Yo sólo quería huir. Dentro de mí comenzó a nacer una fuerza extraña que no me permitía hablar, la energía recorría mi interior, y aún sin poder soltarme de su mano, mi tobillo comenzó a oscurecerse hasta desaparecer nuevamente.

Me estaba volviendo invisible otra vez, no sabía controlarlo. Ella me seguía sosteniendo y seguía riéndose de mis dientes, yo me achicaba, me volvía visible y luego invisible otra vez. El cambio gradual de mi tamaño hizo que de su mano se escapara mi pie. Ella se aflojó, yo me achiqué y pude salir.

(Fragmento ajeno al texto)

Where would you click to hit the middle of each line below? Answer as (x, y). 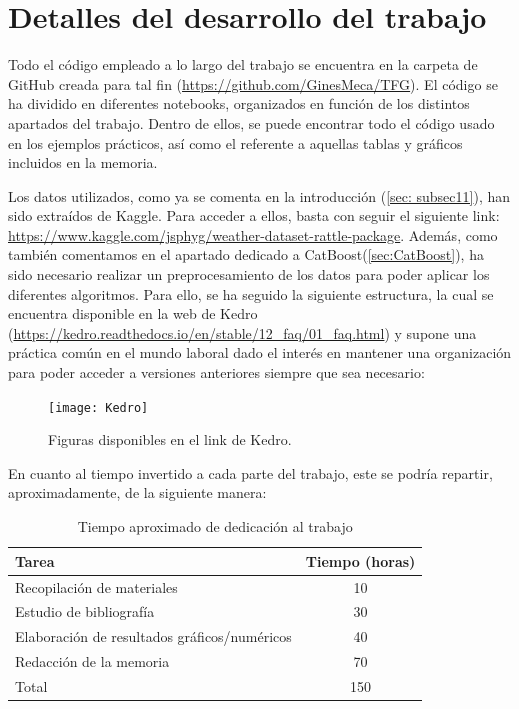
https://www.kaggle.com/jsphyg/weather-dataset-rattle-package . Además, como (253, 234)
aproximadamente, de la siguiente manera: (137, 492)
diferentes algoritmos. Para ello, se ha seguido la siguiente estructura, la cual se (251, 293)
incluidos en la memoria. (83, 162)
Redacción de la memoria (92, 661)
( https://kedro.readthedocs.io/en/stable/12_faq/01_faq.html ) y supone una (242, 332)
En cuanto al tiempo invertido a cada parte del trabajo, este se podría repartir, (250, 472)
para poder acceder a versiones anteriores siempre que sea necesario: (216, 372)
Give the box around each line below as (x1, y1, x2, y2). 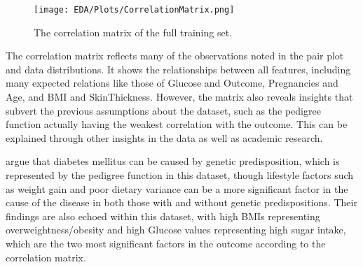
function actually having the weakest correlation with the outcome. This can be (6, 117, 348, 131)
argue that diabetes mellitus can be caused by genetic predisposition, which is (6, 154, 340, 168)
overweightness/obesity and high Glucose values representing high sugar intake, (6, 222, 346, 237)
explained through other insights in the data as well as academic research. (6, 130, 323, 145)
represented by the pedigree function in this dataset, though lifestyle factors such (6, 168, 354, 182)
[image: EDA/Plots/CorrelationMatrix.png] (34, 5, 235, 15)
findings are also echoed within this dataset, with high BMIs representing (6, 208, 320, 223)
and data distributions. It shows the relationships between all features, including (6, 62, 351, 76)
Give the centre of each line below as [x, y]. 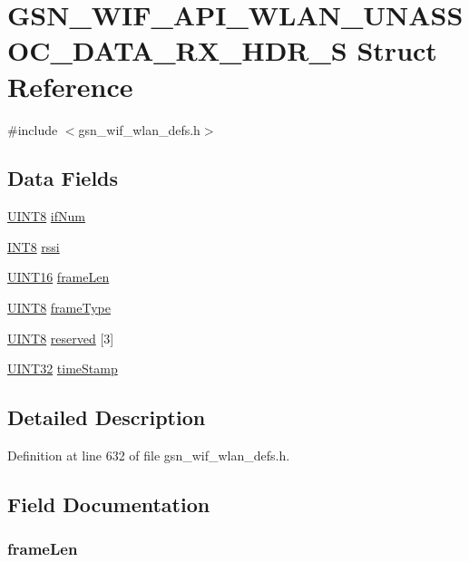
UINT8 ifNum [46, 216]
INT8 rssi [34, 246]
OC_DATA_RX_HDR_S [177, 50]
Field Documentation [109, 504]
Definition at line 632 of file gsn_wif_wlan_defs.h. [149, 455]
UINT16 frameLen [59, 277]
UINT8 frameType [59, 308]
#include [33, 129]
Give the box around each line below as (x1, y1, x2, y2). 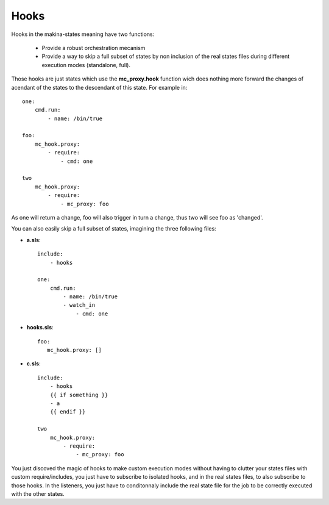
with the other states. (11, 490, 65, 497)
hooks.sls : (26, 324, 54, 331)
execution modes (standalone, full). (41, 61, 131, 68)
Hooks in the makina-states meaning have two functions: (11, 30, 155, 38)
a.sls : (26, 236, 41, 243)
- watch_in (63, 302, 96, 309)
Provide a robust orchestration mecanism (41, 44, 146, 51)
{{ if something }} (49, 391, 108, 398)
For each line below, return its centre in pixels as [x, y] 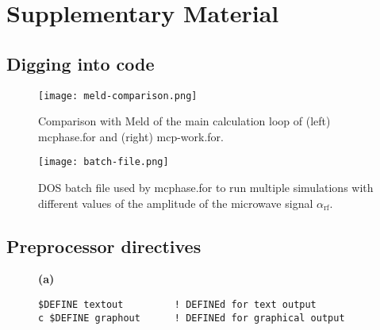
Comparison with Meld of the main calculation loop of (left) [184, 121]
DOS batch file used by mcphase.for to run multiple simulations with [206, 188]
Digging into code [81, 63]
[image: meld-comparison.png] [118, 96]
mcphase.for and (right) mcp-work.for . [131, 136]
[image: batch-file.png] [104, 162]
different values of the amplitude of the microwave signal [176, 203]
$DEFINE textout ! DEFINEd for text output [177, 305]
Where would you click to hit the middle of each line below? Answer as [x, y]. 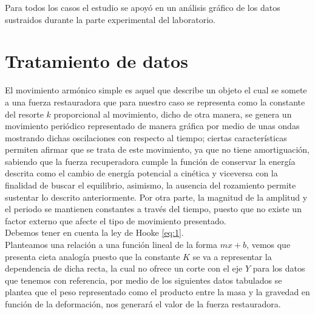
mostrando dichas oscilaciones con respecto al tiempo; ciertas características [146, 137]
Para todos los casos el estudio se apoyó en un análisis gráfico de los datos [143, 7]
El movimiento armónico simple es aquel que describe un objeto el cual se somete [156, 90]
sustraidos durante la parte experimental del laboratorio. [110, 19]
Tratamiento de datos [97, 61]
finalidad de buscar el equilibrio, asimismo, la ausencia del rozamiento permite [151, 185]
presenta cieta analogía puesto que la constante [93, 256]
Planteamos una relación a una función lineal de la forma [111, 245]
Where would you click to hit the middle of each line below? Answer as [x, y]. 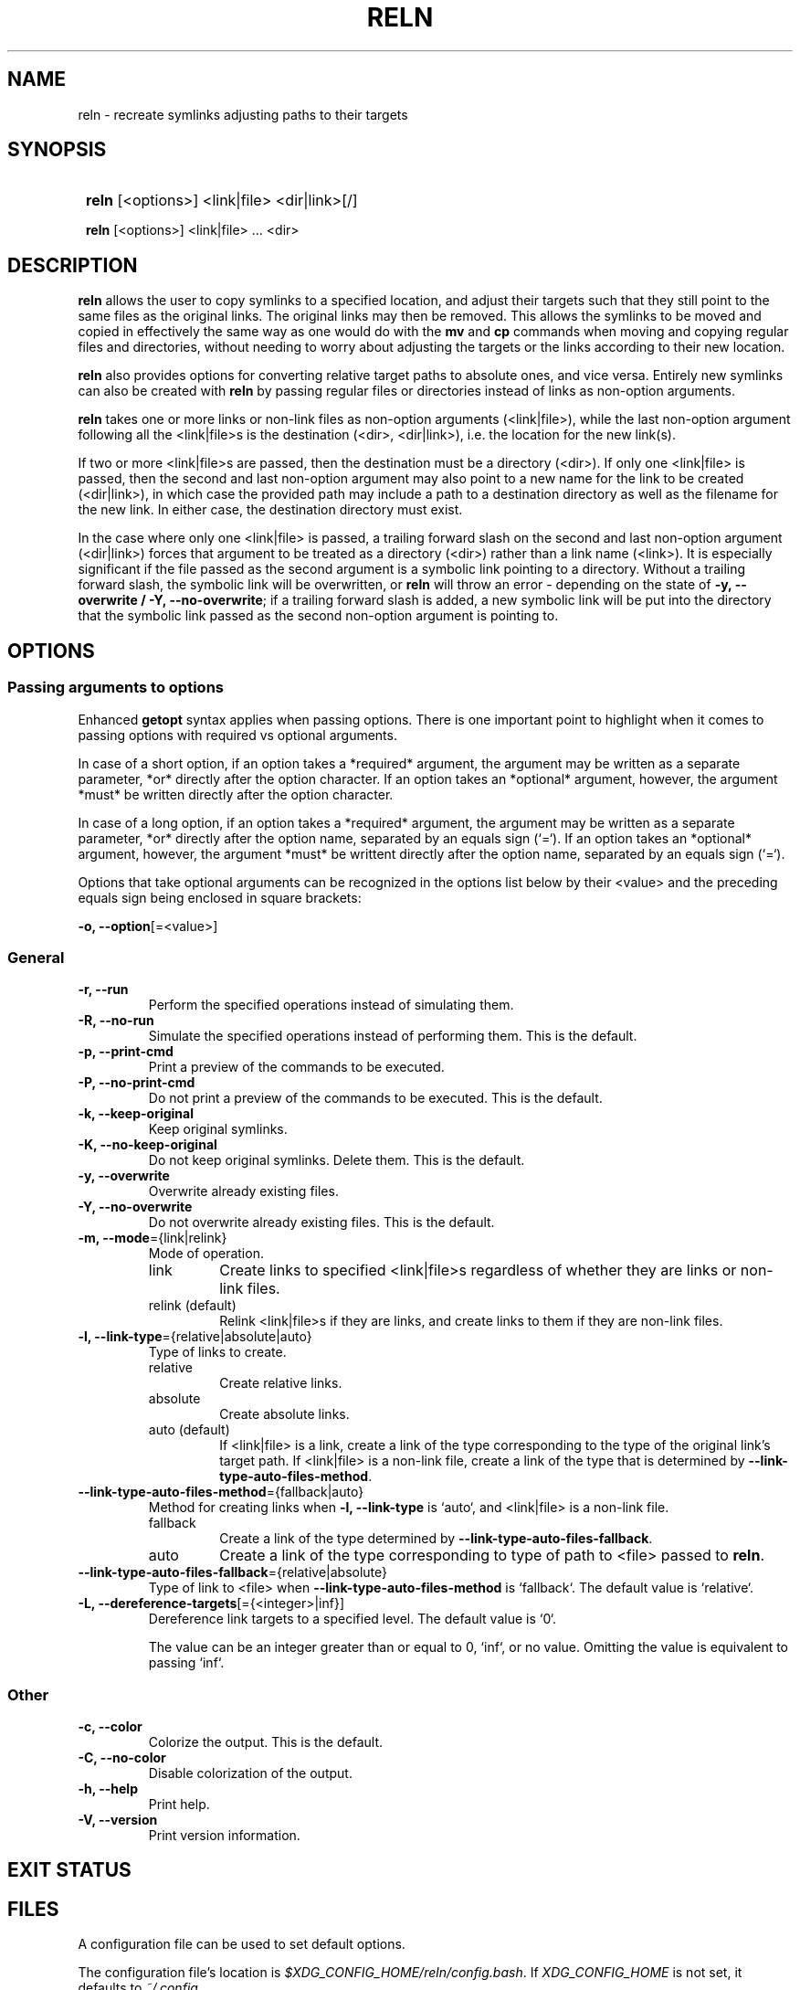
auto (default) [189, 1430]
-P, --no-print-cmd [137, 1083]
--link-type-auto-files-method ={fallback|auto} [221, 1492]
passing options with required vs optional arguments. [237, 735]
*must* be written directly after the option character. [236, 794]
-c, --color [110, 1726]
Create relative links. [281, 1383]
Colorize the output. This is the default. [265, 1742]
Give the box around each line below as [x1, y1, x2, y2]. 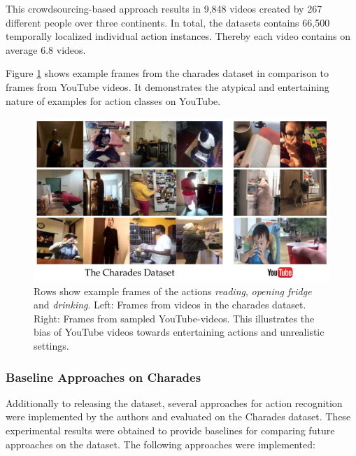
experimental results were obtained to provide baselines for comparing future [6, 423, 335, 438]
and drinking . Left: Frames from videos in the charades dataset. [34, 297, 306, 312]
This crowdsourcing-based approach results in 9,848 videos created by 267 [6, 1, 322, 15]
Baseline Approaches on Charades [6, 368, 201, 385]
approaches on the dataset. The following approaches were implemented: [6, 436, 315, 451]
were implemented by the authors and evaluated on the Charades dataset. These [6, 409, 351, 424]
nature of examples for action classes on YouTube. [6, 93, 221, 108]
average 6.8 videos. [6, 42, 86, 57]
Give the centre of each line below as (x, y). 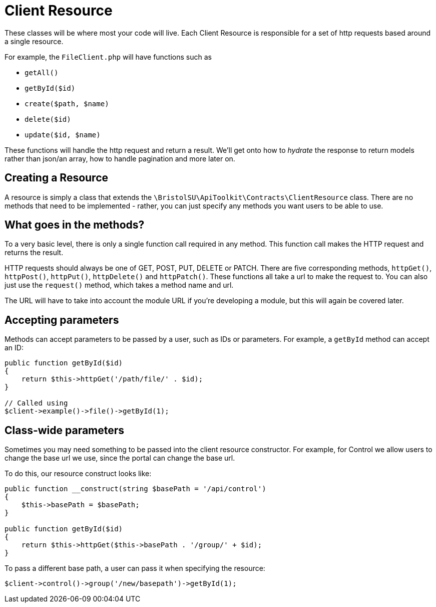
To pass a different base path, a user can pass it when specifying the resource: (135, 568)
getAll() (42, 72)
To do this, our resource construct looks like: (78, 474)
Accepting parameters (62, 320)
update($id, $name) (63, 135)
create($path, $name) (67, 104)
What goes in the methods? (75, 225)
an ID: (14, 348)
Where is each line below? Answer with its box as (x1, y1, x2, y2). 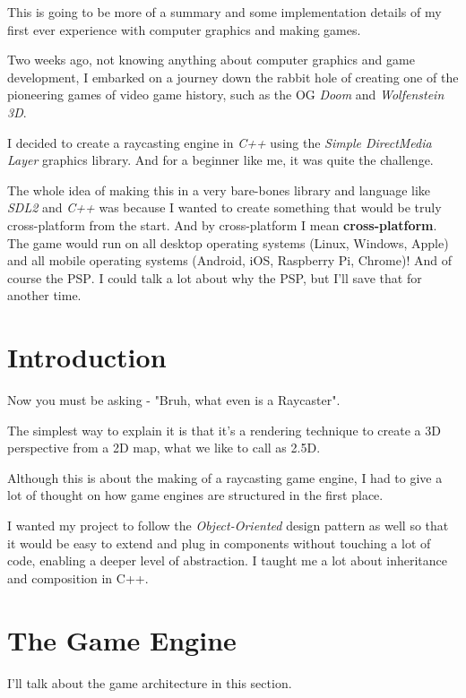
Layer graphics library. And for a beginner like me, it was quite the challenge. (7, 151, 434, 169)
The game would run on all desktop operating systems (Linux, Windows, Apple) (7, 233, 449, 252)
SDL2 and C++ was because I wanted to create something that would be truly (7, 198, 442, 217)
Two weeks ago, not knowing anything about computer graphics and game (7, 50, 415, 69)
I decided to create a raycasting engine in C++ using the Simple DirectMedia (7, 133, 432, 151)
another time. (7, 286, 82, 305)
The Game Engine (7, 621, 237, 658)
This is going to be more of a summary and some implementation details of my (7, 3, 442, 21)
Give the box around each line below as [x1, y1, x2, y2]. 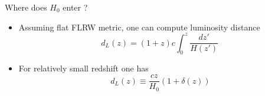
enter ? [63, 1, 88, 13]
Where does [5, 1, 47, 13]
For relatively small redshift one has [18, 62, 149, 74]
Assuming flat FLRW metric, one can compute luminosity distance [18, 20, 260, 33]
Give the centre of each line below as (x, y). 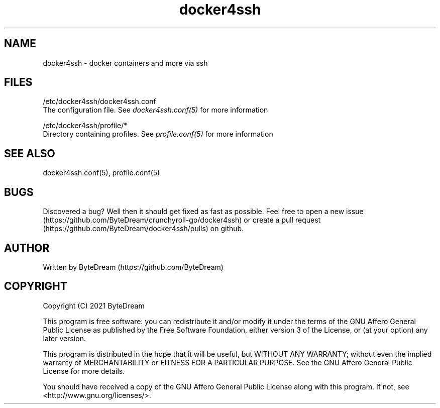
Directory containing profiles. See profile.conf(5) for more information (158, 134)
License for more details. (84, 371)
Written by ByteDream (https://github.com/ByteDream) (133, 267)
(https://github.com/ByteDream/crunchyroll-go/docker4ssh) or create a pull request (182, 220)
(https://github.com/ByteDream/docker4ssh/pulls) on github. (143, 229)
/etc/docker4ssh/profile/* (85, 126)
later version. (64, 338)
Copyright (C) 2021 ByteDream (94, 305)
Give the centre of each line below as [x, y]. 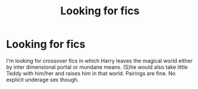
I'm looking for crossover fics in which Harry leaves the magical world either [100, 61]
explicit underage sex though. [43, 80]
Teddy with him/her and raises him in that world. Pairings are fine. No [91, 73]
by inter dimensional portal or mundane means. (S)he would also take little [97, 67]
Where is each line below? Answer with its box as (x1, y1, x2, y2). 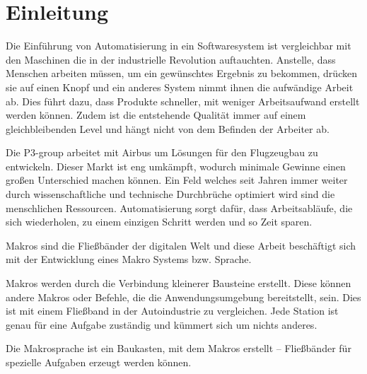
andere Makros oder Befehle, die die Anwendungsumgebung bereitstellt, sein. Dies (6, 289, 361, 304)
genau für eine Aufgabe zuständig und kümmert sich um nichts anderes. (6, 317, 318, 332)
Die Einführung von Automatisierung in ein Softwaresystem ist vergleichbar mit (6, 38, 351, 53)
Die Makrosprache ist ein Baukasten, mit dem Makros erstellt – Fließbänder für (6, 341, 351, 356)
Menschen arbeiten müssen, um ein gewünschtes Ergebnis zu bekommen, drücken (6, 66, 357, 81)
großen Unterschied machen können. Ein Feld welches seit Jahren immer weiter (6, 173, 348, 187)
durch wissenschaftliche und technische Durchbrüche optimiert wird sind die (6, 187, 335, 201)
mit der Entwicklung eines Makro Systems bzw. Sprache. (6, 252, 252, 267)
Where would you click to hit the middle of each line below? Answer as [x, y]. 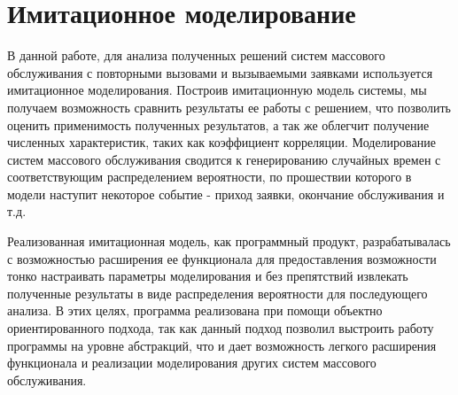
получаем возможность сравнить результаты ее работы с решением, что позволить [229, 107]
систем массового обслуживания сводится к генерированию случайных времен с [224, 159]
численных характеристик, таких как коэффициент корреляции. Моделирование [221, 142]
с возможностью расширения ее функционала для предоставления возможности [222, 258]
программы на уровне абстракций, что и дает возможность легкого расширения [222, 345]
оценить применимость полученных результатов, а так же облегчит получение [218, 124]
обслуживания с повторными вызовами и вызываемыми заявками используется [220, 72]
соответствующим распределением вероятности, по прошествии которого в [210, 177]
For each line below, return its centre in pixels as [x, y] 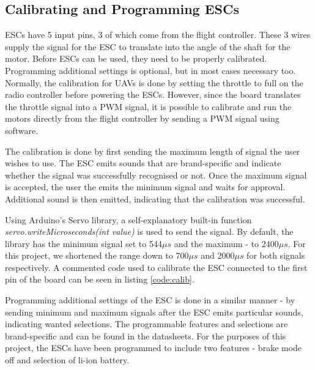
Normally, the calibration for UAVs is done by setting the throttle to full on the [154, 82]
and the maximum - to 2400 [226, 243]
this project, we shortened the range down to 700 [97, 255]
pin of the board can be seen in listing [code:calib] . [100, 279]
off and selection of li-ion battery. [67, 360]
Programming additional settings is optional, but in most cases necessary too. [150, 70]
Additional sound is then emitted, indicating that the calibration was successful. [155, 198]
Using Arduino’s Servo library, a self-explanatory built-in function [128, 219]
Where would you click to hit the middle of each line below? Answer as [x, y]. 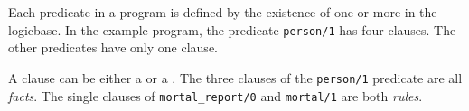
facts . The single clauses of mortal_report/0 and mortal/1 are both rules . [216, 95]
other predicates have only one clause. [113, 47]
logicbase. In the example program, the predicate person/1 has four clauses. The [232, 29]
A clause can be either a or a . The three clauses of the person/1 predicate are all [235, 77]
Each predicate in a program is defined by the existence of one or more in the [223, 12]
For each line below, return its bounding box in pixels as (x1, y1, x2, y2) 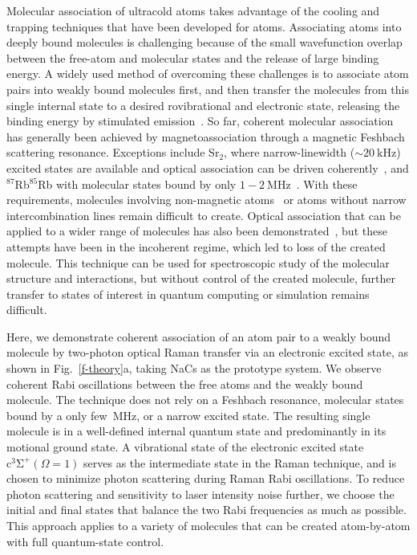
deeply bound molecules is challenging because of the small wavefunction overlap (6, 34, 403, 51)
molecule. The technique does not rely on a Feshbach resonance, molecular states (6, 391, 404, 408)
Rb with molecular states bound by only (38, 175, 237, 192)
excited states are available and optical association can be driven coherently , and (6, 159, 409, 176)
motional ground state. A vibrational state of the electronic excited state (6, 439, 364, 455)
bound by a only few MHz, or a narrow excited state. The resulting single (6, 406, 370, 423)
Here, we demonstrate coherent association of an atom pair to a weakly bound (6, 328, 391, 345)
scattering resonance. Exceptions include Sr (6, 144, 220, 161)
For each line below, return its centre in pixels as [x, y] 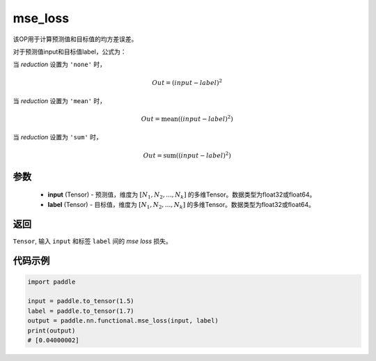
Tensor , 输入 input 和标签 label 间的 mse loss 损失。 [92, 241]
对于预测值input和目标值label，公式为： [70, 52]
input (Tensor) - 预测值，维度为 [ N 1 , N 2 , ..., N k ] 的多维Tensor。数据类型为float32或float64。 [182, 195]
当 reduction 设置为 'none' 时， [59, 64]
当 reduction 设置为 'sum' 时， [57, 137]
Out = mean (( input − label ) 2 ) [187, 118]
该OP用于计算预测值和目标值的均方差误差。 [75, 39]
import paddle [52, 282]

Salté rapidamente a la ventana, el ventilador quedó enganchado en mi otro pie y lo tiré sin querer. Caí a la calle oscura, con el ventilador desarmado al lado y con todo el peso sobre mi brazo derecho que nunca mas volvío a funcionar igual.

Corrí, sólo corrí, sin pesar en nada, ni en nadie. Las personas en la fiesta gritaban algo desde el balcón, no les entendía. El miedo me empujaba, no me daba cuenta si era invisible o no, si estaba soñando o no. Me subí al primer autobús que pasó, actué normal, me salió perfecto.

-Buenas noches, uno por favor.

-Buenas noches, señora ¡qué calor está haciendo!

Me senté en el primer lugar. El autobús estaba vacío. Sólo quería alejarme de allí, regresar a mi casa. Pasaron unos pocos minutos y cuando me sentí mas tranquila y reconocí la zona por la ventanilla me bajé, y caminé.

Anduve varios minutos observando las caras de las personas que cruzaba. Me podían ver, ya no podía flotar.

Llegué a casa y toqué el timbre, deseando que mi compañera de piso lo escuchara.

-Compi ¿Qué pasa? No te escuché salir, pensé que estabas en la habitación. ¿Te sentís bien? Tenés cara extraña…

-Estoy bien, muy cansada. Me voy a dormir.

Entré en mi habitación y ahí seguía durmiendo.